Connolly took an active part in planning, leading, and commanding the Rising in 1916. He was appointed Military Commander of the Republican Forces in Dublin, which included the Irish Citizens Army. Connolly was one of the seven signatories of the 1916 Proclamation and was in command at the rebels’ headquarters at the General Post Office. He was severely wounded prior to his arrest, and after being found guilty of treason, was sentenced to death. Still wounded, he was tied to a chair in order to face the firing squad. Once known, the manner of his execution caused public outcry and sympathy toward the rebels’ cause.
O’Cathasaigh, P. The story of the Irish citizen army. Dublin and London: Maunsel & Co., Ltd., 1919.
Sean O’Casey (1880-1964) is best known today as a playwright, but he was a fierce nationalist, socialist, and champion of Jim Larkin. He participated in the Dublin Lockout in 1913 and was an active member of the Irish Citizen Army, serving as the ICA’s first secretary and drafting its constitution in 1914. O’Casey was the first Irish playwright to write about the working and poor classes. This is the only work O’Casey published under the Gaelic form of his name.

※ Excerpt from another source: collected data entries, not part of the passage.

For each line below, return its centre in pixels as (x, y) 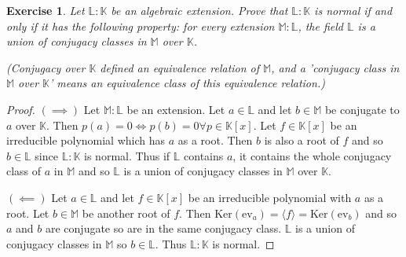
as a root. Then (215, 140)
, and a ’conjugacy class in (335, 67)
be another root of (126, 213)
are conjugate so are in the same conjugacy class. (163, 228)
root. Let (28, 213)
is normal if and (353, 10)
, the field (321, 26)
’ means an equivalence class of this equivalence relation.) (187, 83)
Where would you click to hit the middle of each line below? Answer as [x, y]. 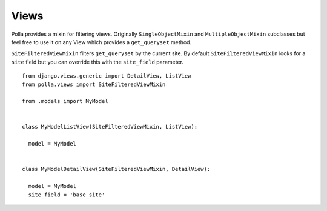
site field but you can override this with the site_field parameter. [97, 62]
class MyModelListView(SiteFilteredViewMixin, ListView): [110, 127]
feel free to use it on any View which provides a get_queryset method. [101, 42]
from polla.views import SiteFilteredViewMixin [94, 84]
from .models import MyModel [65, 101]
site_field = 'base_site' [67, 195]
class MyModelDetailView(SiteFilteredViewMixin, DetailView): [116, 169]
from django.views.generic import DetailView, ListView [107, 76]
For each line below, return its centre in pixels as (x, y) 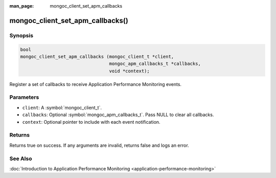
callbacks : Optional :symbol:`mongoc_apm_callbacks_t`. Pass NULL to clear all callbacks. (118, 115)
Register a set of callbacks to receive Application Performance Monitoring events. (95, 84)
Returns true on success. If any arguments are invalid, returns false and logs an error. (99, 145)
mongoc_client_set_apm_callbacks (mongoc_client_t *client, (97, 57)
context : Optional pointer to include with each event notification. (91, 122)
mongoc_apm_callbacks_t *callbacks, (155, 64)
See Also (21, 159)
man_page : (22, 6)
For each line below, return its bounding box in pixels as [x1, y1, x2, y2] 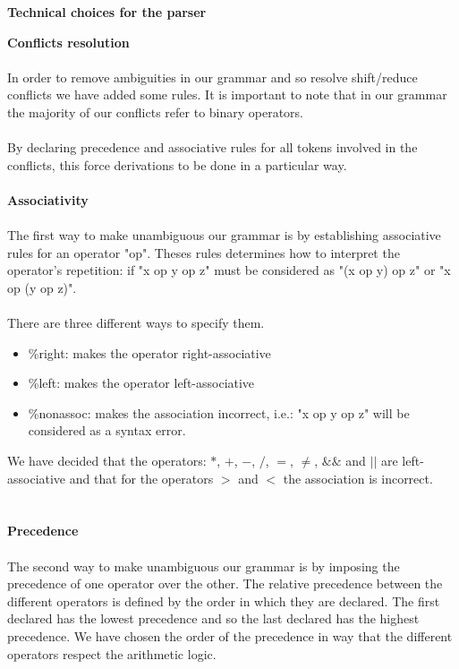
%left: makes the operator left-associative [28, 373, 255, 392]
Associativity [7, 190, 89, 209]
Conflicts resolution [7, 32, 130, 51]
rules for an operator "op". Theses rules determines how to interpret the [7, 243, 400, 262]
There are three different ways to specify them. [7, 313, 265, 332]
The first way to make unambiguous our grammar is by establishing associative [7, 226, 441, 244]
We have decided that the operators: [7, 451, 207, 470]
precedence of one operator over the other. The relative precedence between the [7, 574, 443, 593]
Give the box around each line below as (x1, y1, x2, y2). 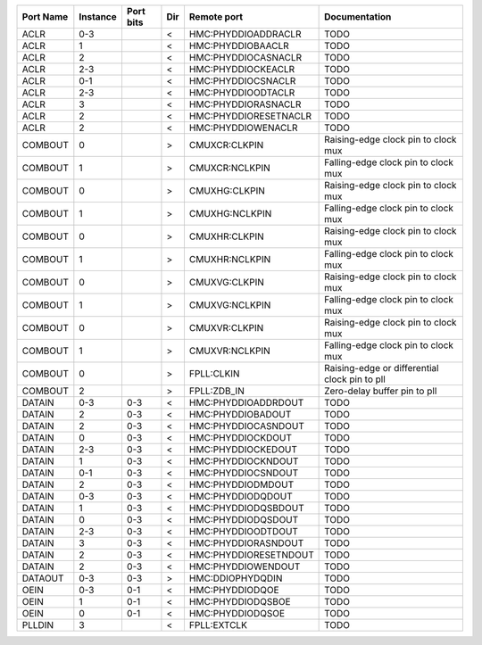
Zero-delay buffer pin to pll (324, 385, 437, 397)
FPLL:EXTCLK (188, 619, 247, 631)
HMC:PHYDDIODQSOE (188, 608, 286, 619)
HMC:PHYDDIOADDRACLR (188, 28, 302, 40)
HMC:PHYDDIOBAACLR (188, 40, 289, 52)
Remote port (188, 11, 244, 22)
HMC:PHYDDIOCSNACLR (188, 75, 296, 87)
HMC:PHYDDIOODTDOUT (188, 525, 299, 537)
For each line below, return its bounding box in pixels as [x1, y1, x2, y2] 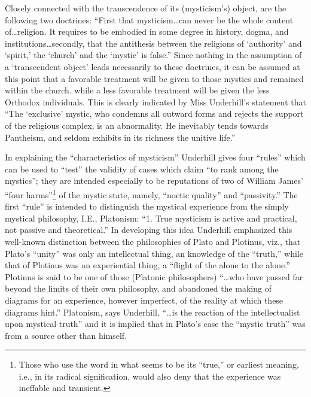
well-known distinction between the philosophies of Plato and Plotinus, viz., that [5, 235, 301, 247]
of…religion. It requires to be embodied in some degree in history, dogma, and [5, 25, 289, 38]
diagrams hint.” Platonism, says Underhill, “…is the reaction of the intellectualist [5, 305, 300, 318]
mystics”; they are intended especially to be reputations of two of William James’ [5, 174, 303, 187]
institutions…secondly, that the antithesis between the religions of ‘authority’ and [5, 37, 302, 49]
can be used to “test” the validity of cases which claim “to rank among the [5, 162, 279, 175]
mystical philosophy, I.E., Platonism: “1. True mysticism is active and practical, [5, 211, 297, 224]
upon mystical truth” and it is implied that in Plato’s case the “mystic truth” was [5, 317, 306, 330]

Galt-Smith, Elizabeth Shipley Bringhurst. Autograph letter to Anna James Webb Bringhurst, February 9, 1919
Shipley–Bringhurst–Hargraves family papers
Elizabeth “Bessie” Galt-Smith was good friends with Lady Amelia and Sir George Stuart White, the parents of Captain James “Jack” White (1879-1946), co-founder of the Irish Citizen Army. The families vacationed together, and Bessie spent time at White Hall in Broughshane. A self-proclaimed misfit (which served as the title of his 1930 autobiography), Jack White was a complex figure, full of contradictions. A decorated soldier of the Second Boer War, White was at various times associated with Roger Casement, Francis Sheehy-Skeffington, Erskine Childers, and Countess Markievicz. He organized Volunteers in Ulster; drilled the Irish Citizen Army; joined Casement in the Home Rule Campaign; and converted to socialism. This slew of seemingly antipodal activity lead Bessie to ask White what “he was now” in this letter.

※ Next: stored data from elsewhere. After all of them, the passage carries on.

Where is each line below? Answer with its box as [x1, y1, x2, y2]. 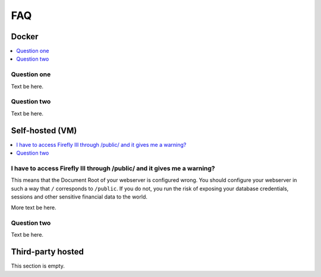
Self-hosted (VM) [11, 125, 77, 136]
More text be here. [11, 204, 56, 211]
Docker [11, 32, 39, 42]
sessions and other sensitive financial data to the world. [11, 193, 148, 200]
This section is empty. [11, 262, 65, 270]
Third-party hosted [11, 247, 84, 257]
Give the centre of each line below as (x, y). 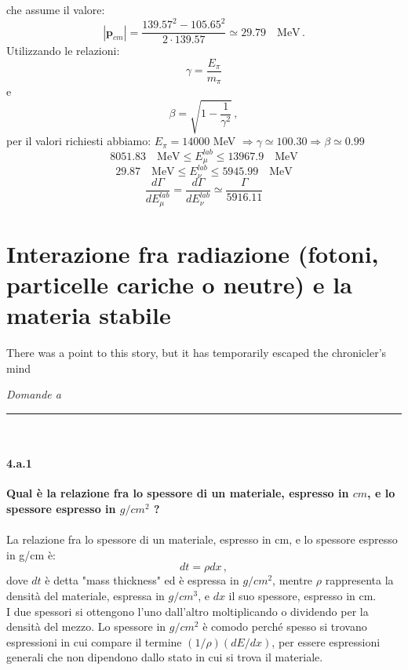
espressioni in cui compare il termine (94, 641)
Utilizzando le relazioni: (63, 51)
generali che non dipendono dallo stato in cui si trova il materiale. (165, 657)
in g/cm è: (31, 554)
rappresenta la (359, 580)
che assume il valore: (56, 9)
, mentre (293, 580)
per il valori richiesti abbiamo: (79, 141)
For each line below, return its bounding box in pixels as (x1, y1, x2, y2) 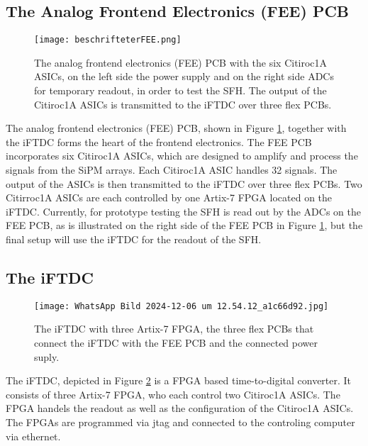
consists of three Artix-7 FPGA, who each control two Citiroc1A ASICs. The (6, 386, 340, 401)
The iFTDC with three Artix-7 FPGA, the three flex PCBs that (34, 321, 314, 336)
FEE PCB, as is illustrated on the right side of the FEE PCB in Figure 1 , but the (6, 218, 363, 233)
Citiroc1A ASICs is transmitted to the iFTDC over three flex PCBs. (34, 96, 332, 111)
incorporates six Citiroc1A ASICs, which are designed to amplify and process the (6, 148, 358, 163)
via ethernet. (6, 428, 61, 443)
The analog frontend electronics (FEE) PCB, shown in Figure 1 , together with (6, 121, 347, 135)
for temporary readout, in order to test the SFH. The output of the (34, 83, 327, 98)
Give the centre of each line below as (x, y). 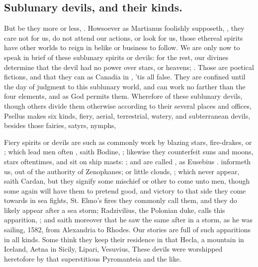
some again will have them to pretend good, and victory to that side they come (125, 190)
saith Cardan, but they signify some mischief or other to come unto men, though (127, 181)
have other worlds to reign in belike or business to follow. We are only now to (122, 47)
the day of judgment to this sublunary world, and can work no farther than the (125, 86)
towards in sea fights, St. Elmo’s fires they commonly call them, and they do (121, 200)
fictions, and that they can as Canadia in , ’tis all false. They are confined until (125, 77)
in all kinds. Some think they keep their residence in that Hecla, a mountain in (124, 239)
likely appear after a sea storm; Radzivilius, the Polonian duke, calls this (115, 210)
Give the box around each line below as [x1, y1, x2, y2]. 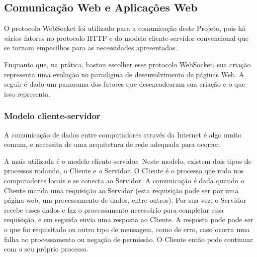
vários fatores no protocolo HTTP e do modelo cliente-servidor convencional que [4, 32, 249, 43]
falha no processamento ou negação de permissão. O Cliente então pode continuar [4, 234, 253, 244]
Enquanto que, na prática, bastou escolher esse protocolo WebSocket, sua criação [4, 59, 251, 69]
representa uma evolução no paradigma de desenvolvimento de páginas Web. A [4, 69, 244, 79]
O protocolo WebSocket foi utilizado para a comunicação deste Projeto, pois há [4, 23, 246, 33]
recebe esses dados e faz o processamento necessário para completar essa [4, 204, 224, 215]
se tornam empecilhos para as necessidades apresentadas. [4, 42, 177, 53]
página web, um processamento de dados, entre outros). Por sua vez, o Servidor [4, 195, 246, 205]

Bessie informs her mother that Jack White visited her at Kilwaughter, and she found his radicalism to be quite offensive. “I asked him what he was now & he told me a Sinn Féiner & something of a Bolshevik!! I laughed at him & said I would rather hear of his thinking more of his family & less of the Sinn Féiners!! But he quickly informed me that where conscience & conviction moved, a person must forget family & listen to the call of Conscience!!!!! […] The truth is, that he is crazy & so self centered that he thinks of nothing but himself & his own calling!! He imagines he is called on to save the working man & he is really a most awful disturber of the Peace!!!!!”
The envelope in which this letter was sent also bears the censor’s mark. This letter was written shortly after Sinn Féin declared independence from Britain in January 1919.